Alors, que se passe-t-il, vous demandez-vous ? Eh bien, le PDG Sam Altman affirme qu'il ne s'agit que d'une coïncidence. Dans une interview de septembre, il a balayé les inquiétudes d'un revers de main, déclarant que ces départs n'avaient aucun lien avec le plan de restructuration. Mais tout le monde n'y croit pas.
Jan Leike a expliqué sa décision de partir. Dans un message sans détour sur les réseaux sociaux, il a déclaré : « Ces dernières années, la culture et les procédures de sécurité ont été reléguées au second plan au profit de produits à la mode. » Aïe. Un autre ancien employé a abondé dans ce sens, dénonçant l’entreprise qui se comporte comme une société à but lucratif tout en prétendant être une organisation à but non lucratif. « Ne croyez pas OpenAI lorsqu’elle promet de faire le bien plus tard », a-t-il affirmé.
Ces départs – et les raisons qui les motivent – mettent en lumière les tensions croissantes entre la mission initiale d'OpenAI et ses priorités actuelles.
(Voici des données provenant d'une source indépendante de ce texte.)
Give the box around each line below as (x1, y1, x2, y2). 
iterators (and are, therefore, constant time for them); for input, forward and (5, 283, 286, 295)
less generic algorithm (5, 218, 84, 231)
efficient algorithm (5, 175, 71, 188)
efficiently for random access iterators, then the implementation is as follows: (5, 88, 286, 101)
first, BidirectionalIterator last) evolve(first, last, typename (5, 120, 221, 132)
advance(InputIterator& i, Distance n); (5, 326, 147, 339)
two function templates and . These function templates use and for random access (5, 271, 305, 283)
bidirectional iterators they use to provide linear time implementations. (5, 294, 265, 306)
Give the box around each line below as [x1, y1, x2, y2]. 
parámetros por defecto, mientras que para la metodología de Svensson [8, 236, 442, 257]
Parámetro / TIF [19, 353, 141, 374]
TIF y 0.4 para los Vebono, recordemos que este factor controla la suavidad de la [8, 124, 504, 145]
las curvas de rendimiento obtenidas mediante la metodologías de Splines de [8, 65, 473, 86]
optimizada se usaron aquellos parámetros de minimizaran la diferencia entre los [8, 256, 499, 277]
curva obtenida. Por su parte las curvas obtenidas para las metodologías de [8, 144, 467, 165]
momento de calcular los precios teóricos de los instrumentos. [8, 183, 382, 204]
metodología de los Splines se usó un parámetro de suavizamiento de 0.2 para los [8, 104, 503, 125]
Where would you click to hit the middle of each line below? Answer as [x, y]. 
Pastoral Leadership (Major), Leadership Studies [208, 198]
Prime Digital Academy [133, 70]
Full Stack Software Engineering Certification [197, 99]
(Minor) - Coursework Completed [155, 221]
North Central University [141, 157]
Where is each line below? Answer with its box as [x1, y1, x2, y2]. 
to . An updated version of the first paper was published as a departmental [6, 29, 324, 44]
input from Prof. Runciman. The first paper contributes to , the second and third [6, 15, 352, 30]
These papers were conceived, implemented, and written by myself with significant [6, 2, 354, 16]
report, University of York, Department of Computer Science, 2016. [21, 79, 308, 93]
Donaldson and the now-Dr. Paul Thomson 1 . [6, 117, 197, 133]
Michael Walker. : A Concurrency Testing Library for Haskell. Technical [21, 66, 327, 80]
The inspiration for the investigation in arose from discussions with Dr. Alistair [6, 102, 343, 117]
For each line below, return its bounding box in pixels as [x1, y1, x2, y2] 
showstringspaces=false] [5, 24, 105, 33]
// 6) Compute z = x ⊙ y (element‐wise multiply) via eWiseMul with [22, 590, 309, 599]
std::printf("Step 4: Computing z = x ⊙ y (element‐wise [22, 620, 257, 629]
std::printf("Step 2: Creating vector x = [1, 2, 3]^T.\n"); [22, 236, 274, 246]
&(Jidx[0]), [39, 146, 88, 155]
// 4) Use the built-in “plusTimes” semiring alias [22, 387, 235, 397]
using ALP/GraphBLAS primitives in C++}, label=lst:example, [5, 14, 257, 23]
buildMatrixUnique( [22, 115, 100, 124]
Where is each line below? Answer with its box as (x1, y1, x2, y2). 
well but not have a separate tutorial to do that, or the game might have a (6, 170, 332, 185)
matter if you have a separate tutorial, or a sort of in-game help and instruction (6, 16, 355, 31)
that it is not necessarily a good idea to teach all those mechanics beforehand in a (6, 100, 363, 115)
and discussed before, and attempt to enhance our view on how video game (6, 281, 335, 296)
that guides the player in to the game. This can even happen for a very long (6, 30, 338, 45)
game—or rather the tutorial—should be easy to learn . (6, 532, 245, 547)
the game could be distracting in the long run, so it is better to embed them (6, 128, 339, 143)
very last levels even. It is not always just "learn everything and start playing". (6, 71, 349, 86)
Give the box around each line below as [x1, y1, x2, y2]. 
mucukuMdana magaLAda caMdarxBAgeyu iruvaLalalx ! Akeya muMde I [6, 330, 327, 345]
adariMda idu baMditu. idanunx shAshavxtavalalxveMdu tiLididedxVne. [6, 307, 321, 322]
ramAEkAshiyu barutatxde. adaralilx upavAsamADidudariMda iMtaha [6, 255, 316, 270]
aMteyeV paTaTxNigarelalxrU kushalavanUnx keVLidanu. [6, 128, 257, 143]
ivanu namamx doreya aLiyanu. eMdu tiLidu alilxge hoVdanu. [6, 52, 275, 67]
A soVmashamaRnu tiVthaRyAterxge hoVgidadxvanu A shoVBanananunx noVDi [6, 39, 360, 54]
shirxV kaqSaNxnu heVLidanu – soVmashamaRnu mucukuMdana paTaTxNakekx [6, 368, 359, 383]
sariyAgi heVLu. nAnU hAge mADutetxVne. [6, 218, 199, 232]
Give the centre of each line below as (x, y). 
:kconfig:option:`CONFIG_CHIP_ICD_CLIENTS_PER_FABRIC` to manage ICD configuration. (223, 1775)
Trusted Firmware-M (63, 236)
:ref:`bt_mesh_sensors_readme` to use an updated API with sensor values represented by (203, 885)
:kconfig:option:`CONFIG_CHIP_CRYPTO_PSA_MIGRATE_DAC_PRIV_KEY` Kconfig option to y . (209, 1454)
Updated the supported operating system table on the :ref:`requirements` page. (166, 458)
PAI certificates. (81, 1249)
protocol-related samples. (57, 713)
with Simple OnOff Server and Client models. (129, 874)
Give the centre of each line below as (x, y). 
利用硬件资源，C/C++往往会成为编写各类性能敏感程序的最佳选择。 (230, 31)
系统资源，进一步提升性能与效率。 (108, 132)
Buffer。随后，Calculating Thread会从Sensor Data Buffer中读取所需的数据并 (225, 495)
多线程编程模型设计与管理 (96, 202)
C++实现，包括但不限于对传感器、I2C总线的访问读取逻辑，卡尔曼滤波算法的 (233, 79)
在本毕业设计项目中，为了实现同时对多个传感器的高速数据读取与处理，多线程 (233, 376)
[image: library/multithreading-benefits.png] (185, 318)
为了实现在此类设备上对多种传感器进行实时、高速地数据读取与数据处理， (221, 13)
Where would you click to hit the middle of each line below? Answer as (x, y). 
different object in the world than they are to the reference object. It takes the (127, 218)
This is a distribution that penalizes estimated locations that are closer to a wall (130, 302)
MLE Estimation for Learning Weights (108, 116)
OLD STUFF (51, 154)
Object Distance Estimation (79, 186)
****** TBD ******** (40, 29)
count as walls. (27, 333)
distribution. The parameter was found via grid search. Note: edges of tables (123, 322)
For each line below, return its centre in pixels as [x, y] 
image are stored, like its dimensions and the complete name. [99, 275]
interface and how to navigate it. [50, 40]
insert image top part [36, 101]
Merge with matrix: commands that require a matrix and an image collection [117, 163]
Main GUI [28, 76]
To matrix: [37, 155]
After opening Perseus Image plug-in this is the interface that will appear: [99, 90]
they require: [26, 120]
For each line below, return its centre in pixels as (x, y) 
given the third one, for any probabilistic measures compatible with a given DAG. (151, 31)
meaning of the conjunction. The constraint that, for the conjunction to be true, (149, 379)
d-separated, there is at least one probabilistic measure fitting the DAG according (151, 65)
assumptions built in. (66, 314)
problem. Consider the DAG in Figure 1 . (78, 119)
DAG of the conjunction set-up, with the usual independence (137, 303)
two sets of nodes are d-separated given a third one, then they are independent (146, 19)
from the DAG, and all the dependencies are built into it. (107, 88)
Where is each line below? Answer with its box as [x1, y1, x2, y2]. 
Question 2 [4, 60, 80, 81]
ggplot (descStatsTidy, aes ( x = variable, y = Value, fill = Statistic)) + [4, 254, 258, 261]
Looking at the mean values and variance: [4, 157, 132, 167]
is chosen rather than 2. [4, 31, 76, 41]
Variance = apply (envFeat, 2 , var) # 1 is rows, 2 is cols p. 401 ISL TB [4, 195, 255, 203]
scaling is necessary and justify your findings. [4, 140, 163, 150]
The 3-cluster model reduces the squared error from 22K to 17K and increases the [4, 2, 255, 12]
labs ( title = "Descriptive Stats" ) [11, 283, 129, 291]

En 2015, lorsque Elon Musk, Elon et d'autres ont fondé OpenAI, l'accent était mis sur la recherche et l'intelligence artificielle générale (IAG). Le profit n'était pas au cœur du projet.
La situation a changé en 2019, lorsqu'OpenAI a introduit son modèle de plafonnement des profits, permettant à l'organisation à but non lucratif de contrôler une branche à but lucratif. Aujourd'hui, même ce compromis semble s'effriter.